Benzaiten takes it almost as an afterthought, but his eyes are distant. “Yeah,” he agrees, nearly takes a sip and hesitates, some thought sticking in his throat and choking the impulse. “I actually, uh. Was hoping to see him, you know, but the dumbass stopped returning my calls.” He barks out a tiny, bitter laugh, and swigs the champagne. 

Peter Nureyev doesn’t have a brother. Neither does Robin Argent. The subject of family is one of the few that remains, to him, quite unparseable even after years of careful research and observation. He sips at his own flute, politely and silently. 

“We used to get into so much trouble together,” Benzaiten says, some of his false cheer melting away while he picks at one of the rolls on his plate. “Mostly my fault, really,” he admits. “I’d get us into it and he’d have to be the one to get us back out again, except he’d always try to take the fall for me. Stubborn bastard.” 

Nureyev leans forward, elbow resting on the table and chin resting on his hand. “That sounds like a fascinating story.”

He looks up from his torn-apart roll and blinks. “Nah, not as much as you’d think.” Benzaiten grins. “Pretty predictable, actually. I dug myself a hole that was a little too deep, and I guess he finally got sick of having to pull me out all the time.” He raises his glass with another burst of false cheer, and throws the rest of it back. “Not all bad, though. I’ve had a lot more time to myself the last decade and change.” 

There’s something for the first time in his false-cheery tone that strikes Peter Nureyev as familiar. A note of wistfulness, perhaps, or something equally maudlin which he takes into consideration and determines to file away for the present moment. He tightens his fingers on the stem of the champagne flute, and offers the dancer a small, tight smile. “More fool he.” 

Benzaiten leans back in his chair. “Yeah?”

Nureyev glances away, face heating, and meets his eyes again. “I think I’d relish a chance to get into trouble with you.” 

That earns him a laugh, and a wink as Benzaiten reaches back across the table for the bottle and tops up his champagne. “You’re cute, Robin.” He pops one piece of the shredded roll into his mouth. “Did you actually bring me here to ask questions about our missing ballerina, or did you go to all this trouble just to flirt?” 

“No trouble,” Nureyev demurs. Somewhere in the back of his mind it occurs to him that one of the guests a few tables over has glanced their way five times in the last ten minutes, with too much regularity to pass for coincidence. He shifts a little higher in his chair. “What can I say? It’s my first night in Hyperion City, and I had a notion you might be the right man to ask for the grand tour.” 

Benzaiten’s nose wrinkles. “Corny.” 

“Oh, all right then,” he sighs, chin falling into his hand again. “Tell me about Ilse Maurya.” 

There’s a waiter visibly lurking behind another table near the windows, her apron slightly askew and her heavy boots giving away the secondhand nature of her borrowed uniform. No waiter wears work boots in an establishment like this. Nureyev blinks and shifts his weight until he can feel the comfortable pressure of the plasma knife tucked into the back of his waistband. 
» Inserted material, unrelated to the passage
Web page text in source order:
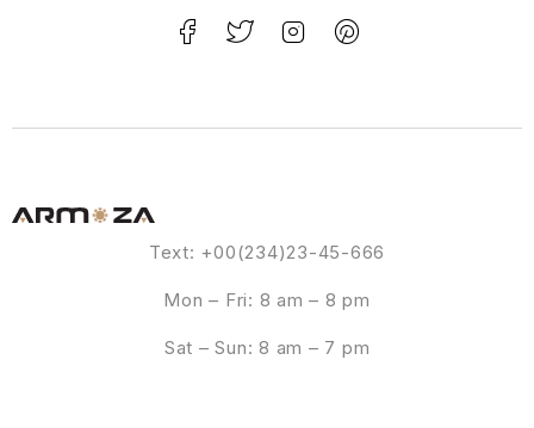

Benzaiten laughs. “You’re so persistent. What makes you think I know anything about her?” 

“Maybe you don’t,” he admits. “But you spoke about her with such confidence before, I just assumed--”

It might be nothing to worry about, only a pair of the mayor’s people keeping an eye on the new hire. But it strikes Nureyev that Mx. Pereyra would seek out a subtler class of goon for a stakeout.

Across the table, Benzaiten’s piercing eyes flicker to his, and narrow. “Something wrong?” 

Nureyev looks down at the champagne flute in his hand, still mostly untouched, and feels his vision tunnel for an instant as a wave of dizziness washes over him. He curses under his breath.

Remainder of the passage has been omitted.